Re-running the command later is the next evolution round — the harness keeps learning from whatever
real sessions you accumulate in between.
### Codex CLI variant
[`codex/retrospection.py`](codex/retrospection.py) runs the same cycle for [Codex CLI](https://github.com/openai/codex)
users — a single stdlib-only Python file orchestrating parallel `codex exec` subprocesses. The mapping
differs only in what the native harness is:
- **Trajectories** come from Codex's rollout store (`~/.codex/sessions/YYYY/MM/DD/rollout-*.jsonl`),
filtered to the target project via each rollout's `session_meta.cwd`.
- **Harness** = `AGENTS.md` (kept lean — Codex caps combined project docs at 32 KB) +
`.agents/skills/*/SKILL.md` (Codex's persistent knowledge units, the analog of auto-memory) +
helper scripts.
- **Structured stages** (digest / diagnose / score) use `codex exec --output-schema`; probes run in
git worktrees with the candidate harness materialized inside, so Codex loads it natively.

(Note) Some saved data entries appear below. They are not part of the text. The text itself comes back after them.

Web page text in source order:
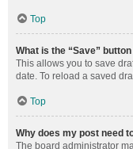
Top
What is the “Save”
This allows you to save
date. To reload a saved
Top
Why does my post need
The board administrator
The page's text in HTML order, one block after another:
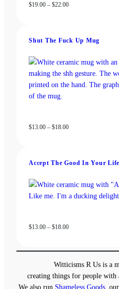
$19.00 – $22.00Price
$22.00
Shut The Fuck Up Mug
$13.00 – $18.00Price
$18.00
Accept The Good In Your
$13.00 – $18.00Price
$18.00
Witticisms R Us is a
creating things for people with
We also run Shameless Goods ,
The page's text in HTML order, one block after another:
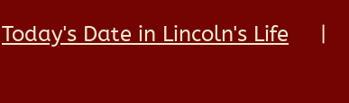
Today's Date in Lincoln's Life
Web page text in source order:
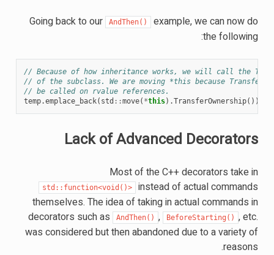
Going back to our
AndThen()
example, we can now do
the following:
// Because of how inheritance works, we will call the
// of the subclass. We are moving *this because
// be called on rvalue references.
temp.emplace_back( std ::move( *this).TransferOwnership());
Lack of Advanced Decorators
Most of the C++ decorators take in
std::function<void()>
instead of actual commands
themselves. The idea of taking in actual commands in
decorators such as
AndThen() , BeforeStarting() , etc.
was considered but then abandoned due to a variety of
reasons.
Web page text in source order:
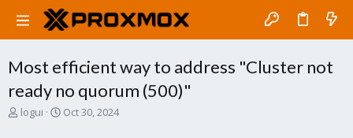
Most efficient way to address "Cluster not
ready no quorum (500)"
T
logui
S
Oct 30, 2024
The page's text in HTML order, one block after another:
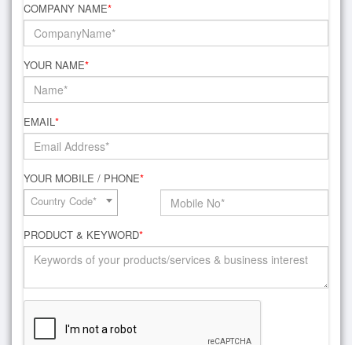
COMPANY NAME*
YOUR NAME*
EMAIL*
YOUR MOBILE / PHONE*
Country Code*
PRODUCT & KEYWORD*
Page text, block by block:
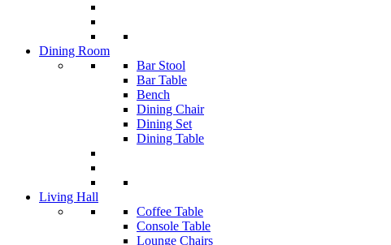
Dining Room
Bar Stool
Bar Table
Bench
Dining Chair
Dining Set
Dining Table
Living Hall
Coffee Table
Console Table
Lounge Chairs
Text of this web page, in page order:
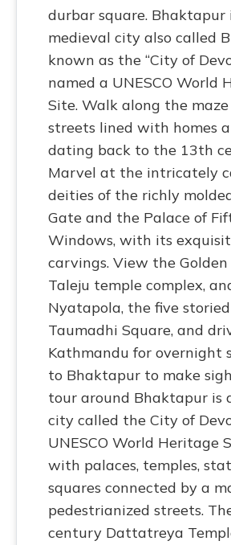
durbar square. Bhaktapur
medieval city also called
known as the “City of
named a UNESCO World
Site. Walk along the
streets lined with homes
dating back to the 13th
Marvel at the intricately
deities of the richly
Gate and the Palace of
Windows, with its
carvings. View the
Taleju temple complex,
Nyatapola, the five
Taumadhi Square, and
Kathmandu for overnight
to Bhaktapur to make
tour around Bhaktapur is
city called the City of
UNESCO World Heritage
with palaces, temples,
squares connected by a
pedestrianized streets.
century Dattatreya
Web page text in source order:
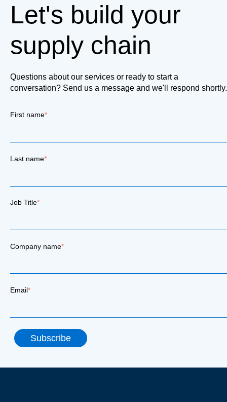
Let's build your
supply chain
Questions about our services or ready to start a
conversation? Send us a message and we'll respond shortly.
First name*
Last name*
Job Title*
Company name*
Email*
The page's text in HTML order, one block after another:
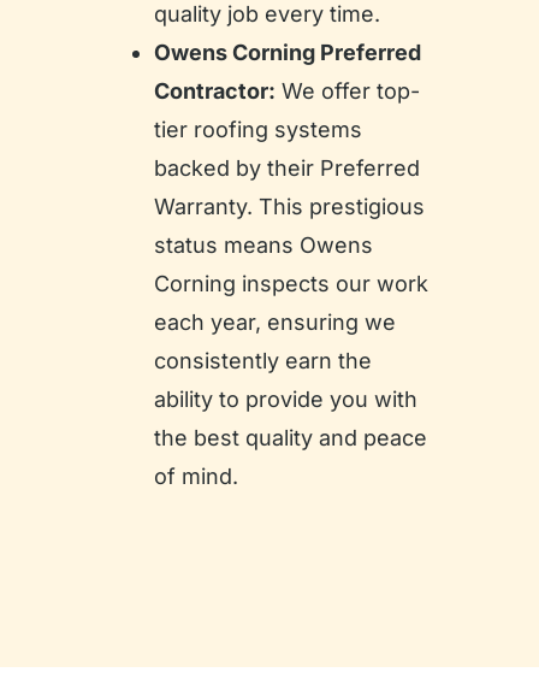
quality job every time.
Owens Corning Preferred
Contractor: We offer top-
tier roofing systems
backed by their Preferred
Warranty. This prestigious
status means Owens
Corning inspects our work
each year, ensuring we
consistently earn the
ability to provide you with
the best quality and peace
of mind.

- All orchestration calls run `--ephemeral` (they never enter the session store, so a later cycle
can't mine its own machinery) with the experimental memories feature disabled.
```bash
python3 codex/retrospection.py --dry-run # list the sessions it would mine
python3 codex/retrospection.py # one cycle on the current project
python3 codex/retrospection.py --project ~/my/app \
--model gpt-5.5 --n 2 --probes 4 --no-apply # stage the winner without touching live files
```
## Citation
```bibtex
@article{pan2026rho,
title = {Evolving Agents in the Dark: Retrospective Harness Optimization via Self-Preference},
author = {Pan, Wenbo and Liu, Shujie and Lin, Chin-Yew and Zeng, Jingying and Tang, Xianfeng and Zhou, Xiangyang and Lu, Yan and Jia, Xiaohua},
journal = {arXiv preprint arXiv:2606.05922},
year = {2026}
}
```
## License
Released under the [MIT License](LICENSE).